Essen. Wie ein Radiologe und Ratsherr öffentlich durchleuchtet wird. Karlgeorg Krüger glaubt an eine „generalstabsmäßig angelegte Intrige“, ihn kurz vor der Kommunalwahl zu „erledigen“. Offen bleibt, welche fachlichen Mängel seinem Lizenzentzug zugrunde lag

Von anderen Menschen das Innerste sichtbar zu machen, das ist sein Beruf als Radiologe. Aber diesmal ist alles anders, diesmal ist es umgekehrt.
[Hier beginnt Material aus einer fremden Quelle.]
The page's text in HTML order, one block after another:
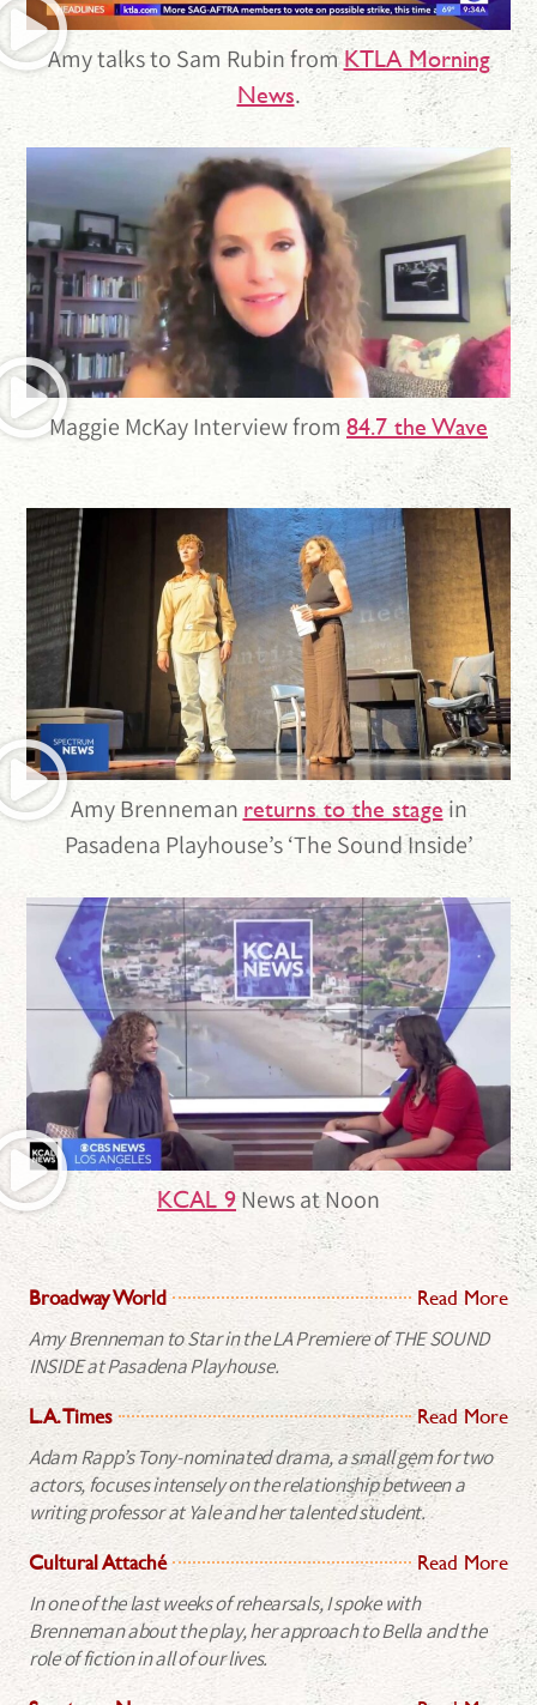
Amy talks to Sam Rubin fromKTLA Morning
News.
Maggie McKay Interview from 84.7 the Wave
Amy Brenneman returns to the stagein
Pasadena Playhouse’s ‘The Sound Inside’
KCAL 9News at Noon
Broadway World Read More
Amy Brenneman to Star in the LA Premiere of THE SOUND
INSIDE at Pasadena Playhouse.
L.A. Times Read More
Adam Rapp’s Tony-nominated drama, a small gem for two
actors, focuses intensely on the relationship between a
writing professor at Yale and her talented student.
Cultural Attaché Read More
In one of the last weeks of rehearsals, I spoke with
Brenneman about the play, her approach to Bella and the
role of fiction in all of our lives.

Diesmal wird Karlgeorg Krüger durchleuchtet von oben bis unten: seine Qualität als Mediziner, sein Job als langjähriger Verantwortlicher eines Programms zur Brustkrebsvorsorge, sein vermeintlicher Hang, verhängnisvolle Fehler zu vertuschen, um ein lukratives Geschäft nicht zu verlieren: „Diagnose: Lebensgefahr“, so hatte es die Süddeutsche Zeitung geschrieben, sekundiert von WDR und NDR. Riskieren Frauen, die in Krügers radiologischer Praxis eine Mammographie der Brust machen lassen, ihr Leben, weil diesem die Kompetenz für korrekte Befunde abgeht?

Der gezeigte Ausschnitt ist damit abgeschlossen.